Writing in Salon, Karl Giberson reflects on the new atheists and their elevation of science to the status of, well, religion:
The grand creation story at the heart of this new religion of science inspires reverence among those invested in its exploration. The world disclosed in this story rests on a foundation of reliable and remarkable natural laws. These laws -- gravity tethering our planet to the sun, fusion reactions producing sunlight, chemistry enabling our metabolism -- possess the capacity to bring forth matter, galaxies, stars, planets and even life, all within a framework of natural processes that we can understand. And as we decipher these processes, their marvelous character only enlarges. No matter how well we understand them, they still evoke awe and surprise. The modern scientific creation story is so much more than a mere alternative to the traditional biblical myth of Adam and Eve; it is a genuinely religious myth with an astonishing depth.....
The other pieces of the new religion also fall naturally into place. Our existence is a gigantic miracle, billions of years in the making, and way more interesting than any magical conversion of water into wine. The atoms in our bodies were forged in the furnaces of ancient stars that exploded, seeding our galaxy with rich chemistry. Our planet and its life-sustaining sun formed from this recycled stellar debris. "We are stardust, we are golden, we are billion-year-old carbon."
The scientific creation story, unlike the parochial accounts in our religious texts, belongs to all of humanity; it is the story of the Hindus, the Buddhists, the Jews, the Christians, the Confucians, the readers of PZ Myers' blog. We share this story with otters, giraffes, hummingbirds and the stars overhead.

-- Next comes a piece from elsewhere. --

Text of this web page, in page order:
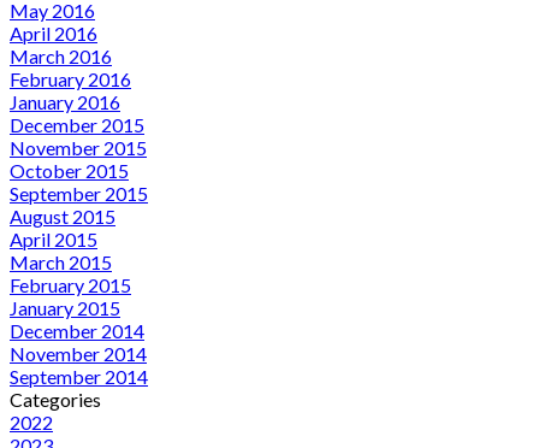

Atheist theologian Loyal Rue sees in the universality of the scientific story hope that a fragmented and suspicious humanity might find common ground on which to build a global village of trust and cooperation. "We are, at the moment, in many different places, with many histories and hopes," he writes in "Everybody's Story: Wising Up to the Epic of Evolution." "But we are now called together to one place, to a shared history and to a common vision of enduring promise. If there are saints enough among us, we shall survive."
Wow, sounds like a religion, doesn't it? The religion of the rationalist? But be careful, Giberson warns....
Could we be sure, for example, that this new scientific religion would not give rise to the extremism and aberrant behavior that plague conventional religions? Would concern for the diversity of life, for example, inspire vegetarians to blow up slaughterhouses, and run the local butcher through his or her own meat grinder? Would reverence for the cosmos reinvigorate astrology? Would appreciation for natural selection bring eugenics back out of the closet? In other words, if science dismantles the traditional religious content that people use to satisfy their impulses -- many of which are quite passionate -- will we really be better off?
I suppose if humans were truly capable of reasoned and rational behavior, the answer would be "no", but that's clearly not the case. Our tribal instincts to divide into "us" and "them" occurs regardless. And if you want passion, go to a science meeting where two investigators have divergent viewpoints on the structure of some molecule or other--veritable fireworks between them, and slash-and-burn savagery under the protection of anonymous peer review.
Giberson further reflects,
I am worried that attempts to treat science as if it is a religion will only drive the big, abrasive wedge currently between science and religion even further into the chasm of misunderstanding. What we should hope, instead, is that science can become a more congenial guest in the house -- church, temple, mosque -- of religion and not be so determined to proselytize or even evict all of the current occupants. There is much in religion that need not trouble the scientist and much that the scientist can value. Scientists must learn to live with that.
I would add, so must the religious learn to live with the scientist. The mystery must be on both sides.
In order for many of us to truly feel at home in the universe so grandly described by science, that science needs to coexist as peacefully as possible with the creation stories of our religious traditions. I share with Myers, Dawkins and Weinberg the conviction that we are the product of cosmic and biological evolution, that Einstein and Darwin got it right. But I want to believe that, through the eyes of my faith, this is how God created the world and that God cares about that world. Does this belief, shared by so many of our species, make me dangerous?
Once again, I come up with the idea of ambiguity: no bright lines, but shades of gray receding into foggy uncertainty. I think that humans WANT something they don't understand and can strive towards. A man's reach should exceed his grasp, wrote Robert Browning, or what's a heaven for?
I am happy to admit that I don't think we will ever understand everything. I like endless possibilities. I don't feel the need to fulfill them with God; your mileage may vary. But truly, can't we all get along?